Task to carry out:
The whole listing that follows is to be restated word for word, images excluded.
++++++++
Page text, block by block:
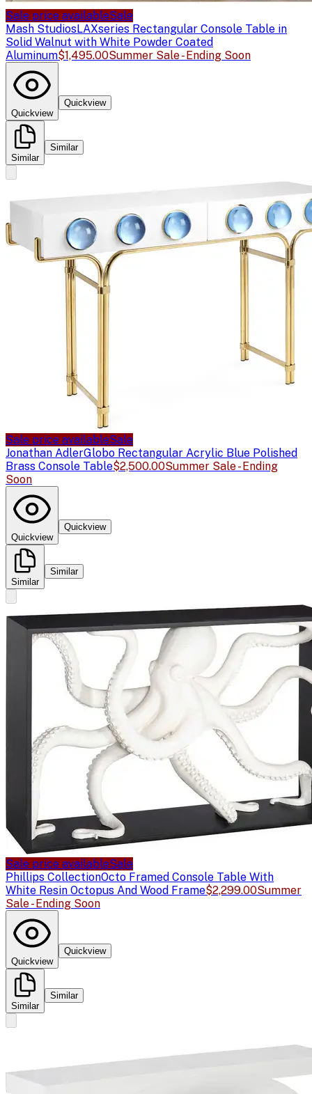
Sale price availableSale
Mash StudiosLAXseries Rectangular Console Table in
Solid Walnut with White Powder Coated
Aluminum$1,495.00Summer Sale - Ending Soon
Quickview
Quickview
Similar
Similar
Sale price availableSale
Jonathan AdlerGlobo Rectangular Acrylic Blue Polished
Brass Console Table$2,500.00Summer Sale - Ending
Soon
Quickview
Quickview
Similar
Similar
Sale price availableSale
Phillips CollectionOcto Framed Console Table With
White Resin Octopus And Wood Frame$2,299.00Summer
Sale - Ending Soon
Quickview
Quickview
Similar
Similar
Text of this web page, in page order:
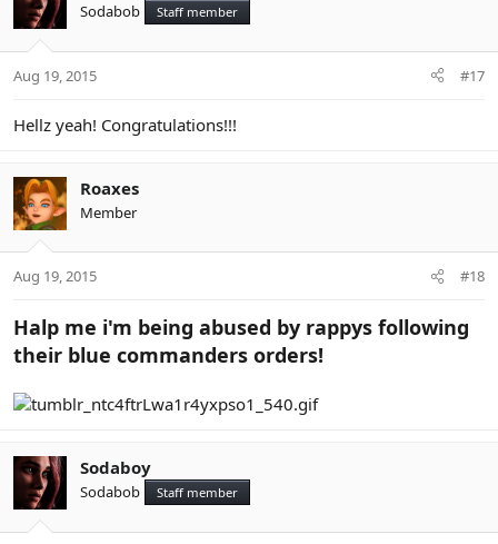
Sodabob Staff member
Aug 19, 2015 #17
Hellz yeah! Congratulations!!!
Roaxes
Member
Aug 19, 2015 #18
Halp me i'm being abused by rappys following
their blue commanders orders!
Sodaboy
Sodabob Staff member
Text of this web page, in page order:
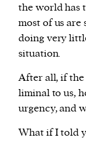
the world has
most of us
doing very
situation.
After all, if the
liminal to us,
urgency, and
What if I told
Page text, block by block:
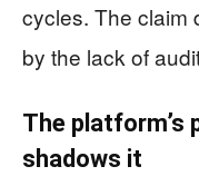
cycles. The claim
by the lack of
The platform’s
shadows it
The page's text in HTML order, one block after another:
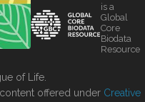
is a
Global
Core
Biodata
Resource
of Life.
offered under Creative
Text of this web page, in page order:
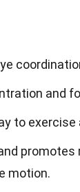
and
to
promotes
motion.
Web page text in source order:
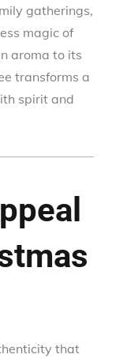
gatherings,
magic of
aroma to its
transforms a
spirit and
that
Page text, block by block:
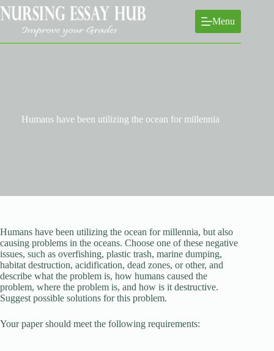
Skip
to
content
Menu
Humans have been utilizing the ocean for millennia
Humans have been utilizing the ocean for millennia, but also
causing problems in the oceans. Choose one of these negative
issues, such as overfishing, plastic trash, marine dumping,
habitat destruction, acidification, dead zones, or other, and
describe what the problem is, how humans caused the
problem, where the problem is, and how is it destructive.
Suggest possible solutions for this problem.
Your paper should meet the following requirements:
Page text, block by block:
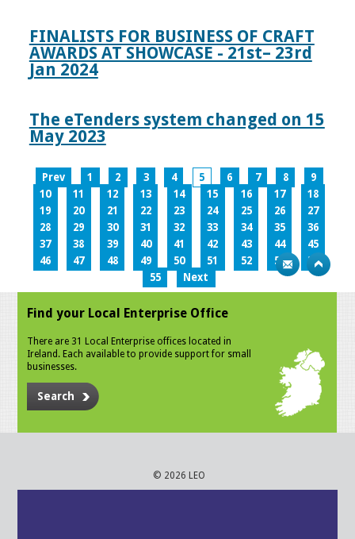
FINALISTS FOR BUSINESS OF CRAFT
AWARDS AT SHOWCASE - 21st– 23rd
Jan 2024
The eTenders system changed on 15
May 2023
Prev 1 2 3 4 5 6 7 8
9
10
11 12 13 14 15 16 17
18
19
20 21 22 23 24 25 26
27
28
29 30 31 32 33 34 35
36
37
38 39 40 41 42 43 44
45
46
47 48 49 50 51 52 53
54
55
Next
Find your Local Enterprise Office
There are 31 Local Enterprise offices located in
Ireland. Each available to provide support for small
businesses.
Search
© 2026 LEO
++++++++
Exercise output:
Page text, block by block:
Sale price availableSale
Mash StudiosLAXseries Rectangular Console Table in
Solid Walnut with White Powder Coated
Aluminum$1,495.00Summer Sale - Ending Soon
Quickview
Quickview
Similar
Similar
Sale price availableSale
Jonathan AdlerGlobo Rectangular Acrylic Blue Polished
Brass Console Table$2,500.00Summer Sale - Ending
Soon
Quickview
Quickview
Similar
Similar
Sale price availableSale
Phillips CollectionOcto Framed Console Table With
White Resin Octopus And Wood Frame$2,299.00Summer
Sale - Ending Soon
Quickview
Quickview
Similar
Similar
Text of this web page, in page order:
Sodabob Staff member
Aug 19, 2015 #17
Hellz yeah! Congratulations!!!
Roaxes
Member
Aug 19, 2015 #18
Halp me i'm being abused by rappys following
their blue commanders orders!
Sodaboy
Sodabob Staff member
Text of this web page, in page order:
the world has
most of us
doing very
situation.
After all, if the
liminal to us,
urgency, and
What if I told
Page text, block by block:
cycles. The claim
by the lack of
The platform’s
shadows it
The page's text in HTML order, one block after another:
is a
Global
Core
Biodata
Resource
of Life.
offered under Creative
Text of this web page, in page order:
and
to
promotes
motion.
Web page text in source order:
gatherings,
magic of
aroma to its
transforms a
spirit and
that
Page text, block by block:
Skip
to
content
Menu
Humans have been utilizing the ocean for millennia
Humans have been utilizing the ocean for millennia, but also
causing problems in the oceans. Choose one of these negative
issues, such as overfishing, plastic trash, marine dumping,
habitat destruction, acidification, dead zones, or other, and
describe what the problem is, how humans caused the
problem, where the problem is, and how is it destructive.
Suggest possible solutions for this problem.
Your paper should meet the following requirements:
Page text, block by block:
FINALISTS FOR BUSINESS OF CRAFT
AWARDS AT SHOWCASE - 21st– 23rd
Jan 2024
The eTenders system changed on 15
May 2023
Prev 1 2 3 4 5 6 7 8
9
10
11 12 13 14 15 16 17
18
19
20 21 22 23 24 25 26
27
28
29 30 31 32 33 34 35
36
37
38 39 40 41 42 43 44
45
46
47 48 49 50 51 52 53
54
55
Next
Find your Local Enterprise Office
There are 31 Local Enterprise offices located in
Ireland. Each available to provide support for small
businesses.
Search
© 2026 LEO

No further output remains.